Tesseract OCR Setup

Overview

CoroNet uses Tesseract OCR as a fallback mechanism when the primary GPT-4o-mini vision model fails to detect a license plate. This ensures maximum reliability in license plate extraction.

Tesseract OCR is invoked automatically when the OpenAI model returns “NO_DETECTADA” (app.py:106-110). This dual-engine approach provides robust license plate detection.

How CoroNet Uses Tesseract

The application implements a two-tier OCR strategy:

Primary: GPT-4o-mini vision model (app.py:44-80)
Fallback: Tesseract OCR (app.py:106-110)

app.py

# Primary OCR with GPT-4o-mini
matricula = extract_plate_from_image(path)

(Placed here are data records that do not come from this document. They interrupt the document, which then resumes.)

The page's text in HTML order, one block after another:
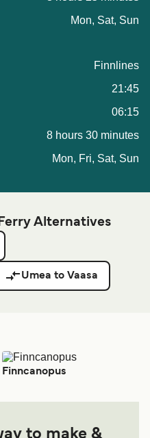
Mon, Sat, Sun
Finnlines
21:45
06:15
8 hours 30 minutes
Mon, Fri, Sat, Sun
Alternatives
Umea to Vaasa
Finncanopus
to make &
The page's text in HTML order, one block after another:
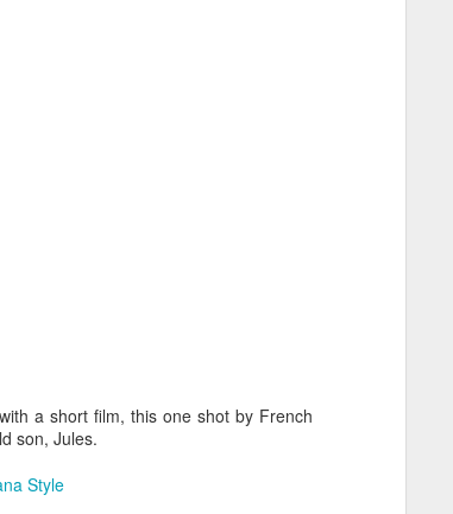
a short film, this one shot by French
son, Jules.
Style
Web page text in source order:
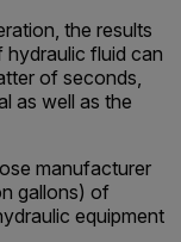
the results
hydraulic fluid can
of seconds,
as well as the
manufacturer
gallons) of
equipment
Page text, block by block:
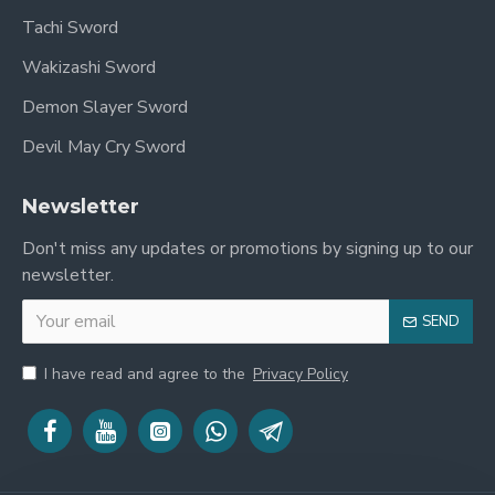
Overall, Yoriichi is a highly respected and admired
His immense swordsmanship skills and unwavering
convictions make him a formidable force in battle
and a crucial mentor on Tanjiro's journey. His
series, establishing him as an indispensable
Tachi Sword
Wakizashi Sword
Demon Slayer Sword
Devil May Cry Sword
Newsletter
Don't miss any updates or promotions by signing up to our
newsletter.
SEND
I have read and agree to the Privacy Policy
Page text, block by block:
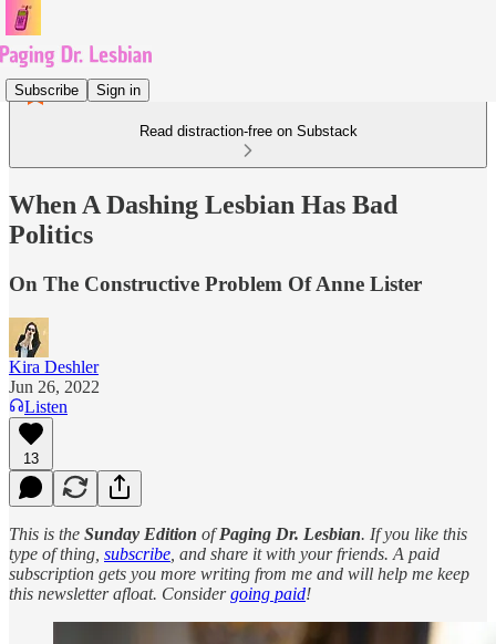
Subscribe Sign in
Read distraction-free on Substack
When A Dashing Lesbian Has Bad
Politics
On The Constructive Problem Of Anne Lister
Kira Deshler
Jun 26, 2022
Listen
13
This is the Sunday Edition ofPaging Dr. Lesbian. If you like this
type of thing, subscribe , and share it with your friends. A paid
subscription gets you more writing from me and will help me keep
this newsletter afloat. Considergoing paid!
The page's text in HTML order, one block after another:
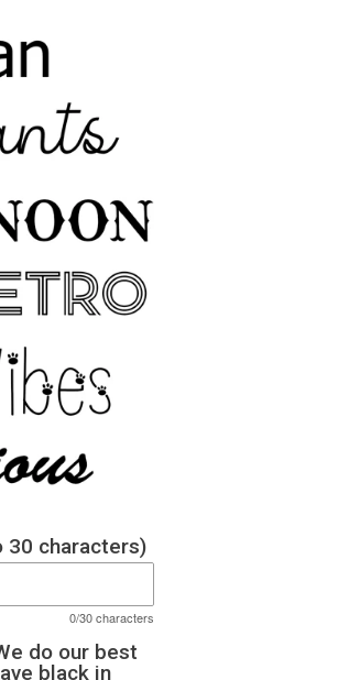
30 characters)
0/30 characters
do our best
black in
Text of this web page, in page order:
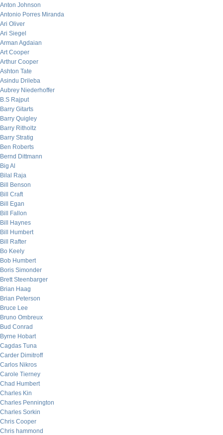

# Fallback with pytesseract
if matricula == "NO_DETECTADA":
    image = Image.open(path)
    ocr_text = pytesseract.image_to_string(image, lang="eng")
    ocr_text = ocr_text.strip().replace(" ", "").replace("\n", "").upper()
    matricula = "".join([c for c in ocr_text if c.isalnum() or c == "-"])[:10]

Platform-Specific Installation

Windows
macOS
Linux

Windows Installation

Download Tesseract installer

Download the latest Tesseract OCR installer from the official repository:https://github.com/UB-Mannheim/tesseract/wikiChoose the appropriate version:

64-bit: tesseract-ocr-w64-setup-5.x.x.exe (recommended)
32-bit: tesseract-ocr-w32-setup-5.x.x.exe

Run the installer

Double-click the downloaded .exe file
Accept the license agreement
Choose installation directory (default: C:\Program Files\Tesseract-OCR)
Important: Select “Additional language data” and ensure English is selected
Complete the installation wizard

Add Tesseract to PATH

This step is critical for pytesseract to find the Tesseract executable.

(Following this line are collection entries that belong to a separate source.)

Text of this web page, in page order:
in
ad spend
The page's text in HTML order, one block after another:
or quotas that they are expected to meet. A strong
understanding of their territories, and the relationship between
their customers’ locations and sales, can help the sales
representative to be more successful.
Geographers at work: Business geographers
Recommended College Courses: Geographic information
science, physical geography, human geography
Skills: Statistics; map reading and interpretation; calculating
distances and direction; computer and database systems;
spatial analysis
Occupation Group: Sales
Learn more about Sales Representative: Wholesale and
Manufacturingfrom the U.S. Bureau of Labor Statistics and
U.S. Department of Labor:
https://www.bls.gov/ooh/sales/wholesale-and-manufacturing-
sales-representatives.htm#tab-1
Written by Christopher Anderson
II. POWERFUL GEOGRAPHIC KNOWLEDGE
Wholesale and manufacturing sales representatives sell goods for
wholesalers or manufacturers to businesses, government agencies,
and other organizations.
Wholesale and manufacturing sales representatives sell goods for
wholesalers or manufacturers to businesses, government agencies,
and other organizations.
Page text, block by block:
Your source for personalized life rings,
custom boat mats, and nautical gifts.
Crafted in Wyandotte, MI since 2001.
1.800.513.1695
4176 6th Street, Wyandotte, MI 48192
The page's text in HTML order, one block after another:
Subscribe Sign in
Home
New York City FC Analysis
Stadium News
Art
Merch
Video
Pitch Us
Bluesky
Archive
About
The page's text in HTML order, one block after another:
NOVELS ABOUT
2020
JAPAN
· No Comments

Option 1: During Installation

Check the box “Add Tesseract to PATH” in the installer

Option 2: Manual Configuration

Open System Properties (Win + Pause/Break)
Click “Advanced system settings”
Click “Environment Variables”
Under “System variables”, find and select “Path”
Click “Edit” → “New”
Add: C:\Program Files\Tesseract-OCR
Click “OK” on all dialogs

Configure pytesseract path (if needed)

If Tesseract is not in your PATH, specify the path in your code:

import pytesseract
pytesseract.pytesseract.tesseract_cmd = r'C:\Program Files\Tesseract-OCR\tesseract.exe'

Verify installation

Open PowerShell or Command Prompt and run:

tesseract --version

Expected output:

tesseract v5.x.x
 leptonica-1.x.x

Windows Troubleshooting

Error: “pytesseract.pytesseract.TesseractNotFoundError”Add this to the top of app.py:

import pytesseract
pytesseract.pytesseract.tesseract_cmd = r'C:\Program Files\Tesseract-OCR\tesseract.exe'

Error: “Failed loading language ‘eng’”Re-run the installer and ensure English language data is selected.

macOS Installation

Install Homebrew (if not installed)

If you don’t have Homebrew, install it first:

/bin/bash -c "$(curl -fsSL https://raw.githubusercontent.com/Homebrew/install/HEAD/install.sh)"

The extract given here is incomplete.